▸ **Required action**:
Please transcribe the line with "Runes, Elvish" and the lines after it through the end of the listing below, keeping both ends and nothing more.

▸ **Material for this exercise**:
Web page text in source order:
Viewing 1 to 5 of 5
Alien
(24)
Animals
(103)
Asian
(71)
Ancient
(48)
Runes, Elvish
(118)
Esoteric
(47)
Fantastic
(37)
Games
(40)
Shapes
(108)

▸ **Reply**:
Runes, Elvish
(118)
Esoteric
(47)
Fantastic
(37)
Games
(40)
Shapes
(108)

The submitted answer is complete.